(Source data)
━━━━━━━━━━

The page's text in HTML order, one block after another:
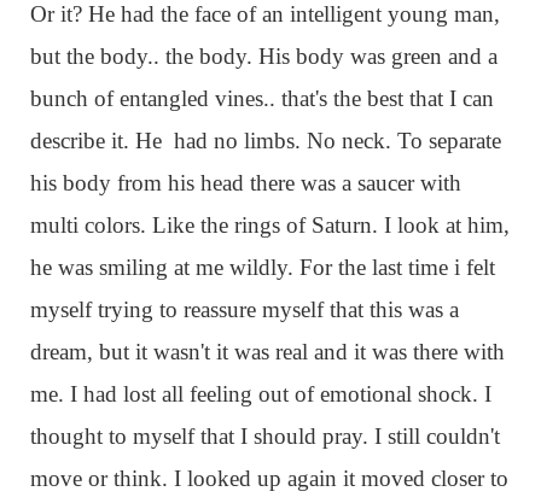
Or it? He had the face of an intelligent young man,
but the body.. the body. His body was green and a
bunch of entangled vines.. that's the best that I can
describe it. He had no limbs. No neck. To separate
his body from his head there was a saucer with
multi colors. Like the rings of Saturn. I look at him,
he was smiling at me wildly. For the last time i felt
myself trying to reassure myself that this was a
dream, but it wasn't it was real and it was there with
me. I had lost all feeling out of emotional shock. I
thought to myself that I should pray. I still couldn't
move or think. I looked up again it moved closer to
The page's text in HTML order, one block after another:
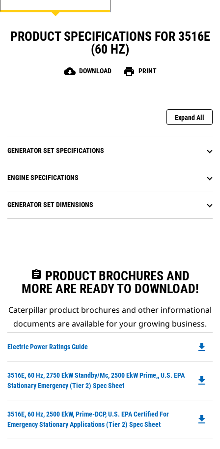
PRODUCT SPECIFICATIONS FOR 3516E
(60 HZ)
cloud_download DOWNLOAD print PRINT
Expand All
GENERATOR SET SPECIFICATIONS
ENGINE SPECIFICATIONS
GENERATOR SET DIMENSIONS
assignment PRODUCT BROCHURES AND
MORE ARE READY TO DOWNLOAD!
Caterpillar product brochures and other informational
documents are available for your growing business.
Electric Power Ratings Guide file_download
3516E, 60 Hz, 2750 EkW Standby/Mc, 2500 EkW Prime,, U.S. EPA
Stationary Emergency (Tier 2) Spec Sheet
file_download
3516E, 60 Hz, 2500 EkW, Prime-DCP, U.S. EPA Certified For
Emergency Stationary Applications (Tier 2) Spec Sheet
file_download
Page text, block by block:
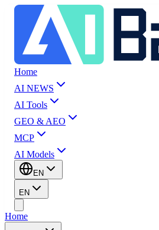
Home
AI NEWS
AI Tools
GEO & AEO
MCP
AI Models
EN
EN
Home
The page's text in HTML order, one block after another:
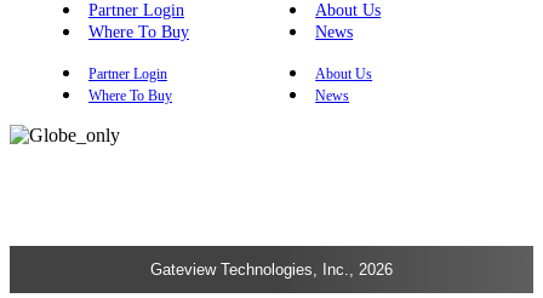
Partner Login
About Us
Where To Buy
News
Partner Login
About Us
Where To Buy
News
Gateview Technologies, Inc., 2026
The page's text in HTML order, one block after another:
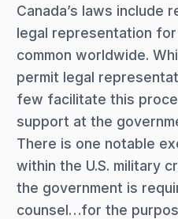
Canada’s laws
legal representation
common worldwide.
permit legal
few facilitate this
support at the
There is one notable
within the U.S. military
the government is
counsel…for the
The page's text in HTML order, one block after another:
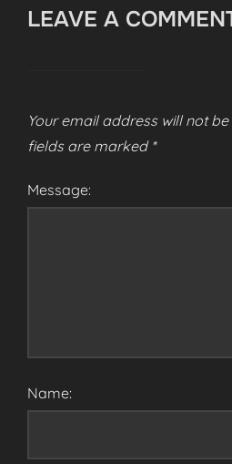
LEAVE A
Your email address will not
fields are marked *
Message:
Name:
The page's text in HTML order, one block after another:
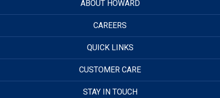
ABOUT HOWARD
CAREERS
QUICK LINKS
CUSTOMER CARE
STAY IN TOUCH
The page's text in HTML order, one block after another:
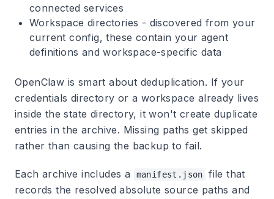
connected services
Workspace directories - discovered from your
current config, these contain your agent
definitions and workspace-specific data
OpenClaw is smart about deduplication. If your
credentials directory or a workspace already lives
inside the state directory, it won't create duplicate
entries in the archive. Missing paths get skipped
rather than causing the backup to fail.
Each archive includes a manifest.json
file that
records the resolved absolute source paths and
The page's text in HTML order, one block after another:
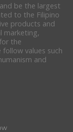
be the largest
to the Filipino
products and
marketing,
the
values such
and
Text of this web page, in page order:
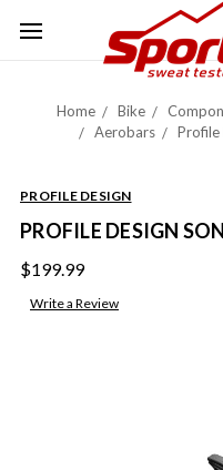
Home Bike
Aerobars
Profile
PROFILE DESIGN
PROFILE DESIGN
$199.99
Write a Review
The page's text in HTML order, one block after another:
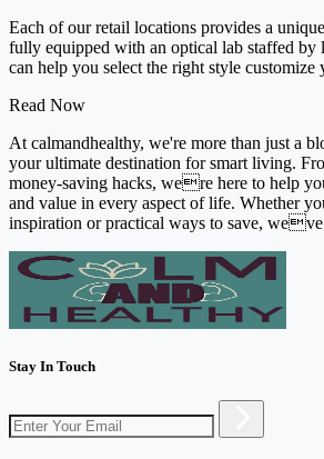
Each of our retail locations provides a
fully equipped with an optical lab staffed by
can help you select the right style customize
Read Now
At calmandhealthy, we're more than just a
your ultimate destination for smart living.
money-saving hacks, were here to help
and value in every aspect of life. Whether
inspiration or practical ways to save,
Stay In Touch
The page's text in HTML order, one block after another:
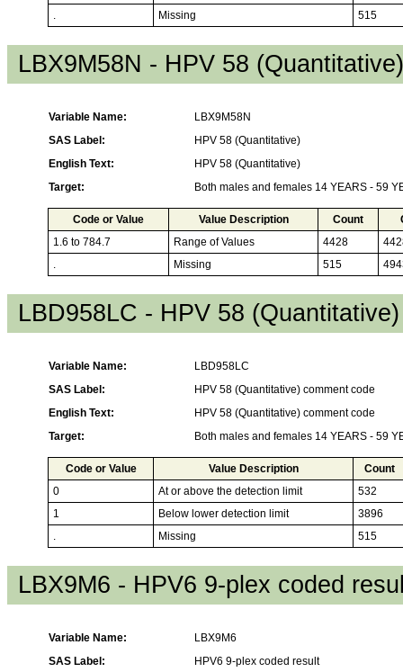
. Missing 515
LBX9M58N - HPV 58 (Quantitative)
Variable Name:
LBX9M58N
SAS Label:
HPV 58 (Quantitative)
English Text:
HPV 58 (Quantitative)
Target:
Both males and females 14 YEARS - 59
Code or Value Value Description Count
1.6 to 784.7
Range of Values 4428
.
Missing 515
LBD958LC - HPV 58
Variable Name:
LBD958LC
SAS Label:
HPV 58 (Quantitative) comment code
English Text:
HPV 58 (Quantitative) comment code
Target:
Both males and females 14 YEARS - 59
Code or Value Value Description
Count
0
At or above the detection limit
532
1
Below lower detection limit
3896
.
Missing 515
LBX9M6 - HPV6 9-plex coded
Variable Name:
LBX9M6
SAS Label:
HPV6 9-plex coded result
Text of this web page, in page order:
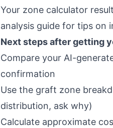
Your zone calculator
analysis guide for tips on
Next steps after getting
Compare your AI-
confirmation
Use the graft zone
distribution, ask why)
Calculate approximate

━━━━━━━━━━

Exercise aim
Line by line, write out the entries exactly, and leave the pictures out.

Response below
The page's text in HTML order, one block after another:
Or it? He had the face of an intelligent young man,
but the body.. the body. His body was green and a
bunch of entangled vines.. that's the best that I can
describe it. He had no limbs. No neck. To separate
his body from his head there was a saucer with
multi colors. Like the rings of Saturn. I look at him,
he was smiling at me wildly. For the last time i felt
myself trying to reassure myself that this was a
dream, but it wasn't it was real and it was there with
me. I had lost all feeling out of emotional shock. I
thought to myself that I should pray. I still couldn't
move or think. I looked up again it moved closer to
The page's text in HTML order, one block after another:
PRODUCT SPECIFICATIONS FOR 3516E
(60 HZ)
cloud_download DOWNLOAD print PRINT
Expand All
GENERATOR SET SPECIFICATIONS
ENGINE SPECIFICATIONS
GENERATOR SET DIMENSIONS
assignment PRODUCT BROCHURES AND
MORE ARE READY TO DOWNLOAD!
Caterpillar product brochures and other informational
documents are available for your growing business.
Electric Power Ratings Guide file_download
3516E, 60 Hz, 2750 EkW Standby/Mc, 2500 EkW Prime,, U.S. EPA
Stationary Emergency (Tier 2) Spec Sheet
file_download
3516E, 60 Hz, 2500 EkW, Prime-DCP, U.S. EPA Certified For
Emergency Stationary Applications (Tier 2) Spec Sheet
file_download
Page text, block by block:
Home
AI NEWS
AI Tools
GEO & AEO
MCP
AI Models
EN
EN
Home
The page's text in HTML order, one block after another:
Partner Login
About Us
Where To Buy
News
Partner Login
About Us
Where To Buy
News
Gateview Technologies, Inc., 2026
The page's text in HTML order, one block after another:
Canada’s laws
legal representation
common worldwide.
permit legal
few facilitate this
support at the
There is one notable
within the U.S. military
the government is
counsel…for the
The page's text in HTML order, one block after another:
LEAVE A
Your email address will not
fields are marked *
Message:
Name:
The page's text in HTML order, one block after another:
ABOUT HOWARD
CAREERS
QUICK LINKS
CUSTOMER CARE
STAY IN TOUCH
The page's text in HTML order, one block after another:
connected services
Workspace directories - discovered from your
current config, these contain your agent
definitions and workspace-specific data
OpenClaw is smart about deduplication. If your
credentials directory or a workspace already lives
inside the state directory, it won't create duplicate
entries in the archive. Missing paths get skipped
rather than causing the backup to fail.
Each archive includes a manifest.json
file that
records the resolved absolute source paths and
The page's text in HTML order, one block after another:
be the largest
to the Filipino
products and
marketing,
the
values such
and
Text of this web page, in page order:
Home Bike
Aerobars
Profile
PROFILE DESIGN
PROFILE DESIGN
$199.99
Write a Review
The page's text in HTML order, one block after another:
Each of our retail locations provides a
fully equipped with an optical lab staffed by
can help you select the right style customize
Read Now
At calmandhealthy, we're more than just a
your ultimate destination for smart living.
money-saving hacks, were here to help
and value in every aspect of life. Whether
inspiration or practical ways to save,
Stay In Touch
The page's text in HTML order, one block after another:
. Missing 515
LBX9M58N - HPV 58 (Quantitative)
Variable Name:
LBX9M58N
SAS Label:
HPV 58 (Quantitative)
English Text:
HPV 58 (Quantitative)
Target:
Both males and females 14 YEARS - 59
Code or Value Value Description Count
1.6 to 784.7
Range of Values 4428
.
Missing 515
LBD958LC - HPV 58
Variable Name:
LBD958LC
SAS Label:
HPV 58 (Quantitative) comment code
English Text:
HPV 58 (Quantitative) comment code
Target:
Both males and females 14 YEARS - 59
Code or Value Value Description
Count
0
At or above the detection limit
532
1
Below lower detection limit
3896
.
Missing 515
LBX9M6 - HPV6 9-plex coded
Variable Name:
LBX9M6
SAS Label:
HPV6 9-plex coded result
Text of this web page, in page order:
Your zone calculator
analysis guide for tips on
Next steps after getting
Compare your AI-
confirmation
Use the graft zone
distribution, ask why)
Calculate approximate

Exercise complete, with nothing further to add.